Но все это было потом, а тогда, весной 1911 года, действия Столыпина казались самоуправством зарвавшегося бюрократа — да и были, по сути, таковыми. Проанализировав шаги председателя Совета министров по проведению в жизнь его воли, Маклаков говорил, что «тут сказалось то понимание, которое люди известного государственного воспитания имеют о том, что такое уважение к закону: они не понимают, что уважать закон означает не пользоваться им тогда, когда это выгодно и приятно, а подчиняться ему тогда, когда этого и не хочется». Комментируя слова Столыпина о том, что тот не понимает недовольства Думы — ведь он провел закон, который она поддержала, но отверг Государственный совет, хотя и воспользовался для этого чрезвычайной мерой, Маклаков четко сформулировал суть противоречия: «Председатель Совета Министров не понял одного, что для Государственной Думы вопрос о том: быть или не быть земству в шести губерниях запада, есть мелочь сравнительно с вопросом о том — быть ли России правовым государством или столыпинской вотчиной?»
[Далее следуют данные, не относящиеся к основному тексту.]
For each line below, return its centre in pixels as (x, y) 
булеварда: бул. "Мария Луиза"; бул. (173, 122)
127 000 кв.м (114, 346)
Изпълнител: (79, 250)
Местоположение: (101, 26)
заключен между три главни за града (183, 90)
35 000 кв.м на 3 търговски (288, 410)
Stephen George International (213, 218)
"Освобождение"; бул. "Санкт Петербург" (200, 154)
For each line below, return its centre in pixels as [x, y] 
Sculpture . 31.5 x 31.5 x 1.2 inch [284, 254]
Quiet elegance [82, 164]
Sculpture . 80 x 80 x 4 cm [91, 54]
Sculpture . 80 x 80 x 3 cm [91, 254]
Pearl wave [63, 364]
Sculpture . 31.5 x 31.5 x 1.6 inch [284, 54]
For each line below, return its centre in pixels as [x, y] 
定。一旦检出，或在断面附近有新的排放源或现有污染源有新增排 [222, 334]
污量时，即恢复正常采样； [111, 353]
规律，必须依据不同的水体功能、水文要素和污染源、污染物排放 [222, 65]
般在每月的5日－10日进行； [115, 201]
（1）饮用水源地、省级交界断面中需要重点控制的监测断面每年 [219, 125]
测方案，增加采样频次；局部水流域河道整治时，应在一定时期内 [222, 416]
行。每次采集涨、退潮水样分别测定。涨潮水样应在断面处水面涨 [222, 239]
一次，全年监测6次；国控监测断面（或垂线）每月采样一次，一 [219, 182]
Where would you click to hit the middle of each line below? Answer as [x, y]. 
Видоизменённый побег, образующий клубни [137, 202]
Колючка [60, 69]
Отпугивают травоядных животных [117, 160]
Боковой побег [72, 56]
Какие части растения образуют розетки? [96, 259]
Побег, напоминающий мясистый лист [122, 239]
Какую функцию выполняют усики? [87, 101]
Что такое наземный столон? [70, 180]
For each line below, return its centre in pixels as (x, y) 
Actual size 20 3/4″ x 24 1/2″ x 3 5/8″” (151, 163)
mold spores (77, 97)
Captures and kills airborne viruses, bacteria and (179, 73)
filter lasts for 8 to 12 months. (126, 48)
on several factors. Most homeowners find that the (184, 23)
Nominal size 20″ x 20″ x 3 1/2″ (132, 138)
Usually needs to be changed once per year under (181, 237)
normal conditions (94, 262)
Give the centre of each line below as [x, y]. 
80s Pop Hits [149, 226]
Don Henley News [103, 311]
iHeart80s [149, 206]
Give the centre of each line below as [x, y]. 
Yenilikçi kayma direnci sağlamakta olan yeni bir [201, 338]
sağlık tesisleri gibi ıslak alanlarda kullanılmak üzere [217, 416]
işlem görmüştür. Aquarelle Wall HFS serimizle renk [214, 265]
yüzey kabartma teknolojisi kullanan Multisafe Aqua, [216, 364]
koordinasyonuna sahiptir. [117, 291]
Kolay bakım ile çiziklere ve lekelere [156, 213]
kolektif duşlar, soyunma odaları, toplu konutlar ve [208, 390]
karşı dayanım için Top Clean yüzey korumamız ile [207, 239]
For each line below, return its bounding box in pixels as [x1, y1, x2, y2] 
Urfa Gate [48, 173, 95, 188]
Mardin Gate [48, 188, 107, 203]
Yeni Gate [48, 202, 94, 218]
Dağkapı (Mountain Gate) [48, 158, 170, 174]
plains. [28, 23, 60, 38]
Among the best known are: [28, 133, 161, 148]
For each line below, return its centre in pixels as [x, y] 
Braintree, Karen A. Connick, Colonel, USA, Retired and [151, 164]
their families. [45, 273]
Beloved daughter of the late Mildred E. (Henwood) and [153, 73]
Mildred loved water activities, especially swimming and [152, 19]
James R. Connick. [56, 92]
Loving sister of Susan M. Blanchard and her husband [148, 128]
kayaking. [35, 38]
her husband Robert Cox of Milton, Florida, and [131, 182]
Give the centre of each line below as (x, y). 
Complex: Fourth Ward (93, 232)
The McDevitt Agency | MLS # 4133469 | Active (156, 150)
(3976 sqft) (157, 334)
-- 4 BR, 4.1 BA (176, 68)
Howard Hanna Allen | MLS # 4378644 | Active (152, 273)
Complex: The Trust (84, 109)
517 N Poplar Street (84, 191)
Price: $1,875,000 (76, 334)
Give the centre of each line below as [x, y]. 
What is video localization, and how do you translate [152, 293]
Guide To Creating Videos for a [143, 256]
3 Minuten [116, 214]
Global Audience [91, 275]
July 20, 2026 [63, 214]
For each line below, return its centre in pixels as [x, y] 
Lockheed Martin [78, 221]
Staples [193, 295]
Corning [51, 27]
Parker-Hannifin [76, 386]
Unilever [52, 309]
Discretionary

В заключение Маклаков нанес беспощадный удар, даже не подозревая, насколько он точен:
Для государственных людей этого типа, которые в излишней вере в свою непогрешимость, в излишнем презрении к мнению других ставят свою волю выше законов и права, для них русский язык знает характерное и выразительное слово «временщик». И время у него было и это время прошло. И Председатель Совета Министров еще может остаться у власти… но, гг., это агония; вы можете относиться к этой агонии с разными чувствами, но я скажу словами самого Председателя Совета Министров: «мести в политике нет, но последствия есть». Они наступили и их вам теперь не избегнуть [73] Государственная Дума. Третий созыв: Стенографические отчеты, сессия IV, заседание 101. 27.IV.1911. СПб., 1911. Стб. 2876, 2878, 2887.
.
Почти 40 лет спустя Маклаков писал, что эту речь ему «совестно припоминать». Само появление ее, так же как речи по делу Азефа в юбилейном сборнике своих речей, он объяснял тем, что в Париже не было стенографических отчетов 3‐й и 4‐й Дум; когда составители обратились к нему, он по памяти указал на эти речи, вызвавшие в свое время общественный резонанс; составители пересняли их в Америке, и до появления книги Маклаков их не видел. «Ни за что не стал бы их перепечатывать, — писал он в 1950 году, — а что касается до речи о земствах, то тогда я думал, что „валю“ временщика в апогее его власти, — теперь же вижу, что „бил по лежачему“» [74] Цит. по: Гольденвейзер А. А. В защиту права. Нью-Йорк, 1952. С. 267.
.
Пророчество Маклакова оказалось гораздо более точным и гораздо более мрачным, чем он предполагал; он говорил, разумеется, об агонии политической; никто не мог предсказать выстрел в Киевском оперном театре 1 сентября 1911 года; возможно, сам убийца за несколько минут до покушения не знал, решится ли он на него. Однако этот выстрел в известном смысле был следствием одной из граней политики Столыпина; историки до сих пор спорят, кем был Дмитрий Богров — революционером или охранником; точнее: в качестве кого он стрелял в премьер-министра? Однако сами факты участия Богрова в революционных организациях, так же как его сотрудничество с охранкой, сомнений не вызывают. Защищая провокатора Азефа и отпустив двусмысленную шутку о том, что правительство не отвечает за непорядки по революции, мог ли Столыпин предположить, что сам падет жертвой «непорядков по Департаменту полиции», который был ему подчинен не только как премьеру, но и как министру внутренних дел?